А.К.: В моих воспоминаниях о Тарковском я ему говорю о том, что у нас с ним получился дуэт и привожу по памяти фрагмент из украинской оперы. И он тут же назвал композитора, автора либретто, исполнителей, роли. У него было много пластинок. Ему было очень тяжело утратить свои пластинки, ведь в последние годы его не пускали в их квартиру на Маяковке. Они произвели обмен с первой женой Андрея, она переехала в их двухкомнатную квартиру, им отдала свою однокомнатную, они однокомнатную отдали Союзу кинематографистов и получили право жить пожизненно в Матвеевском. Но у них остались в квартире все вещи. А их не пускали на порог.
С.Л.: Я этого не знал. Когда мы помирились, уже не было прежнего общения…
А.К.: Для любителей творчества Тарковского известна его первая любовь к некой Ф. из Кировограда.
С.Л.: Мне об этом ничего не известно.
А.К.: Были ли вы свидетелем его поэтической работы? Переводил ли он что-нибудь при вас?

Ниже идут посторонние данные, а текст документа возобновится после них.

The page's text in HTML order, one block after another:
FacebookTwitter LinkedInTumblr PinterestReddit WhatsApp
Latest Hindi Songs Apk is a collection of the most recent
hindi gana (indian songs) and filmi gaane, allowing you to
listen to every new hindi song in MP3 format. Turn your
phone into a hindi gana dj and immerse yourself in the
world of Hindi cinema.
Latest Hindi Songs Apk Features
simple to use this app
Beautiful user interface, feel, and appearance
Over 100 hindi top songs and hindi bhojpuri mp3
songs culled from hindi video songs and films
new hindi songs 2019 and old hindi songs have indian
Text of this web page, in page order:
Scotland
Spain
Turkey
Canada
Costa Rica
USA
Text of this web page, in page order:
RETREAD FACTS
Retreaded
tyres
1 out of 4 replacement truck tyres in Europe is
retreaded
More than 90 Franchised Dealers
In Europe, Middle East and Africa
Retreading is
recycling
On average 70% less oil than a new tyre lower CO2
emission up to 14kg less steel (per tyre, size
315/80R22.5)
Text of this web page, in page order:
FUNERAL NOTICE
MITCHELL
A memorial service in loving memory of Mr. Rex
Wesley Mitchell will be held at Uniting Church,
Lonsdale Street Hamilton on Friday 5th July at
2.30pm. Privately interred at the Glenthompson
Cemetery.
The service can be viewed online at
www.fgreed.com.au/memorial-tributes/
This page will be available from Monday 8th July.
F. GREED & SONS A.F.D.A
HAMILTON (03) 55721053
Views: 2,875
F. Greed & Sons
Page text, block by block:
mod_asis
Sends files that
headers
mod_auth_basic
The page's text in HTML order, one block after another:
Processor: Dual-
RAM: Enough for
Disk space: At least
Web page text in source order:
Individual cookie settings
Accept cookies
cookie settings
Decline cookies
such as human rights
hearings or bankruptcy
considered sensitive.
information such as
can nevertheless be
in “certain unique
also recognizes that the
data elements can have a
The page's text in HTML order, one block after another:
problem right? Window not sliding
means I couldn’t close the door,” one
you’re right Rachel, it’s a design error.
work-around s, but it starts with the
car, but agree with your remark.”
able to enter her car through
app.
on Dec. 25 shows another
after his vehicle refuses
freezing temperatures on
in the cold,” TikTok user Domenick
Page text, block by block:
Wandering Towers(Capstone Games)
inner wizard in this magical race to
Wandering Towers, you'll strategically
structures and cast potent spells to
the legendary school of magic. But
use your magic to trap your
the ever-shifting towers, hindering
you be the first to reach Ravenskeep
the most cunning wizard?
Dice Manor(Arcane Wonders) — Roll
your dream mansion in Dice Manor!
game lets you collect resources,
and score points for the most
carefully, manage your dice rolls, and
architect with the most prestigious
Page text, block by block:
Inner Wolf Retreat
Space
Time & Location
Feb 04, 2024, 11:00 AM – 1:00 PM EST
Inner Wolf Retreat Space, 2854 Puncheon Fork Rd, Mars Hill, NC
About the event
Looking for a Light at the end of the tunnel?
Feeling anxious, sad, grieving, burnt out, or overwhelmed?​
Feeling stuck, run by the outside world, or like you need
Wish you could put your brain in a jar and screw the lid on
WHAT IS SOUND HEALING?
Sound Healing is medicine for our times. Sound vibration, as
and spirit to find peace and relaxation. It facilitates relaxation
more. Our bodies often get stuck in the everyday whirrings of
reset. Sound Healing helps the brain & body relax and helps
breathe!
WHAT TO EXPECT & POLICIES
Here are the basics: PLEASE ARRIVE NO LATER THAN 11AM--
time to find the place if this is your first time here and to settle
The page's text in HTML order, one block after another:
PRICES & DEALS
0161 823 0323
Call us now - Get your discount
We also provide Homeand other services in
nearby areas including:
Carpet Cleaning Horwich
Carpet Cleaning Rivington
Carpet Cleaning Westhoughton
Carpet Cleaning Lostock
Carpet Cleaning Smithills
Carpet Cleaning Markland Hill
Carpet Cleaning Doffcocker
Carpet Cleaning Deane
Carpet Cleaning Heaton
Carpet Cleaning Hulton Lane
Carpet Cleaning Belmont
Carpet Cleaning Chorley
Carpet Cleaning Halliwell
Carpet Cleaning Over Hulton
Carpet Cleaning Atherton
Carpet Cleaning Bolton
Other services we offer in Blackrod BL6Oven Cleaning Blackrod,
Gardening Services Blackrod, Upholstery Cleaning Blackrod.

Может быть, стихотворение какое-то написал?
С.Л.: Нет, никогда.
А.К.: То есть, вы можете согласиться с тем, что он был совой, работал по ночам, когда никто этого не видел?
С.Л.: Даже если он работал днем, я этого не видел, как он не видел, как работал я.
А.К.: Известно ли вам что-нибудь о том, что Татьяна Алексеевна Озерская-Тарковская написала ему подстрочники неких «паровозиков», то есть дала ему некоторые темы, которые могли способствовать тому, что его первые книжки были изданы? Синельников в своих воспоминаниях о Тарковском-переводчике написал об этом и сказал, что чуть ли не пять стихотворений таких было сделано.
Некоторые из них, будучи зарифмованными, стали поэтическим событием.
С.Л.: Нет, об этом я не знал.
А.К.: Какова, на ваш взгляд, эволюция творчества Тарковского? Только ли накопление мастерства? Почему он избегал крупных форм?
С.Л.: Во-первых, он написал поэмы…
А.К.: «Слепой» и «Чудо со щеглом»…
С.Л.: Инна мне даже рассказывала, что он говорил: “Я напишу поэму лучше, чем ваш…” Я забыл, как он меня называл. “Начальник” или “хозяин”…
А.К.: Он знал ваши поэмы? Вы ему их читали, или он у кого-нибудь брал их читать?
С.Л.: Я помню вечер в Союзе писателей, где он слышал их.
А.К.: Относительно эволюции его творчества… Что это было, просто накопление мастерства или что-то иное? Все-таки, на ваших глазах это все происходило.